Aleksa Sarai May 20, 2019, 1:33 p.m.
The most obvious syscall to add support for the new LOOKUP_* scoping
flags would be openat(2) (along with the required execveat(2) change
included in this series). However, there are a few reasons to not do
this:

 * The new LOOKUP_* flags are intended to be security features, and
   openat(2) will silently ignore all unknown flags. This means that
   users would need to avoid foot-gunning themselves constantly when
   using this interface if it were part of openat(2).

 * Resolution scoping feels like a different operation to the existing
   O_* flags. And since openat(2) has limited flag space, it seems to be
   quite wasteful to clutter it with 5 flags that are all
   resolution-related. Arguably O_NOFOLLOw is also a resolution flag but
   its entire purpose is to error out if you encounter a trailing
   symlink not to scope resolution.

 * Other systems would be able to reimplement this syscall allowing for
   cross-OS standardisation rather than being hidden amongst O_* flags
   which may result in it not being used by all the parties that might
   want to use it (file servers, web servers, container runtimes, etc).

 * It gives us the opportunity to iterate on the O_PATH interface. In
   particular, the RESOLVE_UPGRADE_* flags are only possible because we
   have a clean slate without needing to re-use the ACC_MODE flag
   design.

To this end, we introduce the resolveat(2) syscall. At the moment it's
effectively another way of getting a bog-standard O_PATH descriptor but
with the ability to use the new LOOKUP_* flags. Following the example of
other new file-handle-creation syscalls (pidfds, seccomp notify fds) we
default to O_CLOEXEC and users can unset O_CLOEXEC using fcntl(2) if
they really want to.

Because resolveat(2) only provides the ability to get O_PATH
descriptors, users will need to get creative with /proc/self/fd in order
to get a usable file descriptor for other uses. However, the new
addition of O_EMPTYPATH shortcuts this problem and allows for easy usage
of the new LOOKUP_* flags with openat(2) without cluttering the open(2)
flag bits.

In order to allow for userspace to lock down their usage of file
descriptor re-opening, resolveat(2) has flags (RESOLVE_UPGRADE_*) which
allow users to disallow certain re-opening modes.

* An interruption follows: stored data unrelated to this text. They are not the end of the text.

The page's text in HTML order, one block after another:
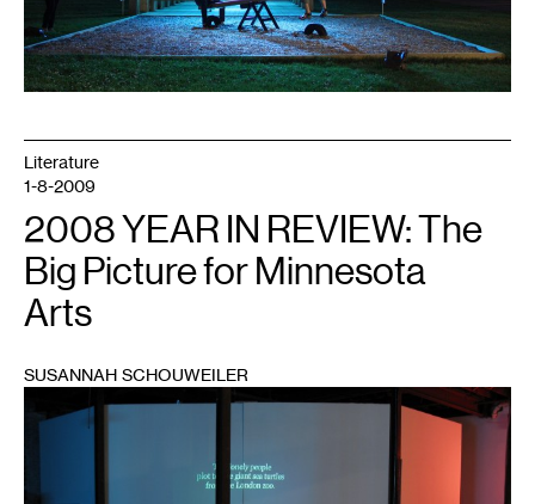
Literature
1-8-2009
2008 YEAR IN REVIEW: The
Big Picture for Minnesota
Arts
SUSANNAH SCHOUWEILER
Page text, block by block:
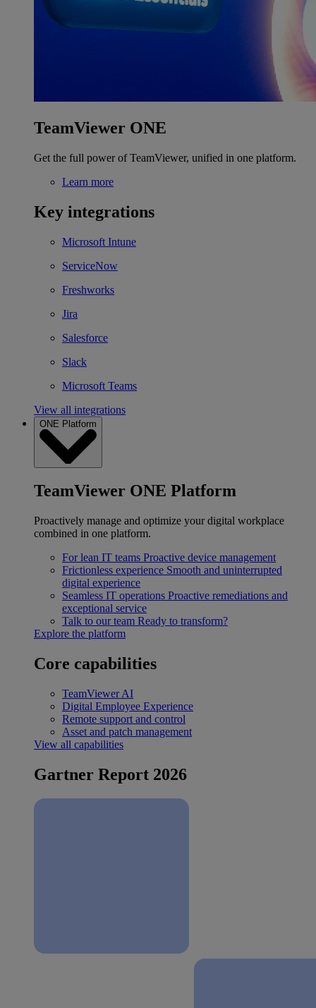
TeamViewer ONE
Get the full power of TeamViewer, unified in one platform.
Learn more
Key integrations
Microsoft Intune
ServiceNow
Freshworks
Jira
Salesforce
Slack
Microsoft Teams
View all integrations
ONE Platform
TeamViewer ONE Platform
Proactively manage and optimize your digital workplace
combined in one platform.
For lean IT teams Proactive device management
Frictionless experience Smooth and uninterrupted
digital experience
Seamless IT operations Proactive remediations and
exceptional service
Talk to our team Ready to transform?
Explore the platform
Core capabilities
TeamViewer AI
Digital Employee Experience
Remote support and control
Asset and patch management
View all capabilities
Gartner Report 2026
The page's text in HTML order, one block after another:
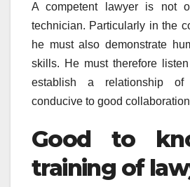
A competent lawyer is not
technician. Particularly in the
he must also demonstrate
skills. He must therefore
establish a relationship
conducive to good
Good to
training of
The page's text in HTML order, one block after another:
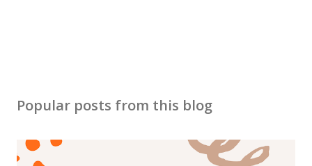
Popular posts from this blog
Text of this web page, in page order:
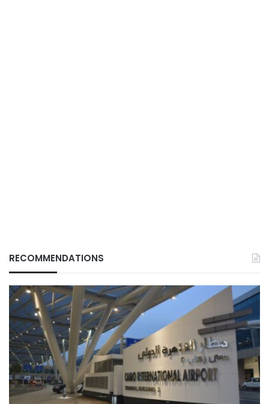
RECOMMENDATIONS
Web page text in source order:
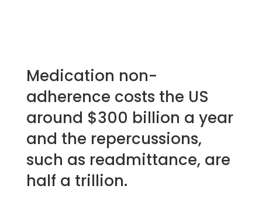
Medication non-
adherence costs the US
around $300 billion a year
and the repercussions,
such as readmittance, are
half a trillion.
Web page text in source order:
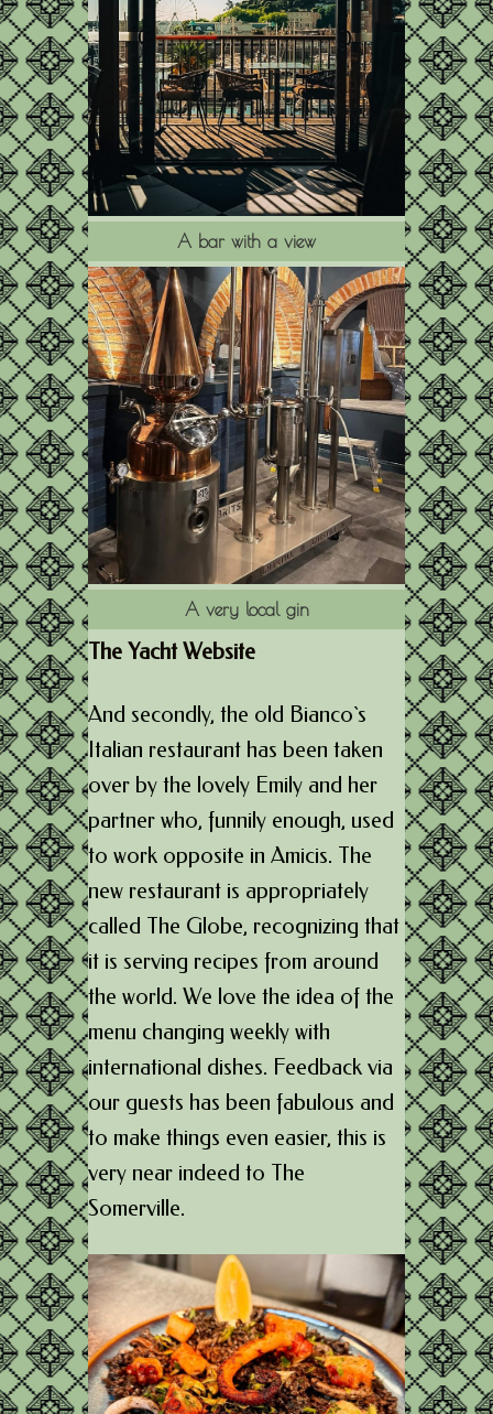
A bar with a view
A very local gin
The Yacht Website
And secondly, the old Bianco`s
Italian restaurant has been taken
over by the lovely Emily and her
partner who, funnily enough, used
to work opposite in Amicis. The
new restaurant is appropriately
called The Globe, recognizing that
it is serving recipes from around
the world. We love the idea of the
menu changing weekly with
international dishes. Feedback via
our guests has been fabulous and
to make things even easier, this is
very near indeed to The
Somerville.

Co-developed-by: Christian Brauner <christian@brauner.io>
Signed-off-by: Aleksa Sarai <cyphar@cyphar.com>
---
 arch/alpha/kernel/syscalls/syscall.tbl      |  1 +
 arch/arm/tools/syscall.tbl                  |  1 +
 arch/arm64/include/asm/unistd.h             |  2 +-
 arch/arm64/include/asm/unistd32.h           |  3 ++
 arch/ia64/kernel/syscalls/syscall.tbl       |  1 +
 arch/m68k/kernel/syscalls/syscall.tbl       |  1 +
 arch/microblaze/kernel/syscalls/syscall.tbl |  1 +
 arch/mips/kernel/syscalls/syscall_n32.tbl   |  1 +
 arch/mips/kernel/syscalls/syscall_n64.tbl   |  1 +
 arch/mips/kernel/syscalls/syscall_o32.tbl   |  1 +
 arch/parisc/kernel/syscalls/syscall.tbl     |  1 +
 arch/powerpc/kernel/syscalls/syscall.tbl    |  1 +
 arch/s390/kernel/syscalls/syscall.tbl       |  1 +
 arch/sh/kernel/syscalls/syscall.tbl         |  1 +
 arch/sparc/kernel/syscalls/syscall.tbl      |  1 +
 arch/x86/entry/syscalls/syscall_32.tbl      |  1 +
 arch/x86/entry/syscalls/syscall_64.tbl      |  1 +
 arch/xtensa/kernel/syscalls/syscall.tbl     |  1 +
 fs/namei.c                                  | 50 +++++++++++++++++++++
 include/linux/fcntl.h                       |  8 +++-
 include/uapi/asm-generic/unistd.h           |  5 ++-
 include/uapi/linux/fcntl.h                  | 10 +++++
 22 files changed, 91 insertions(+), 3 deletions(-)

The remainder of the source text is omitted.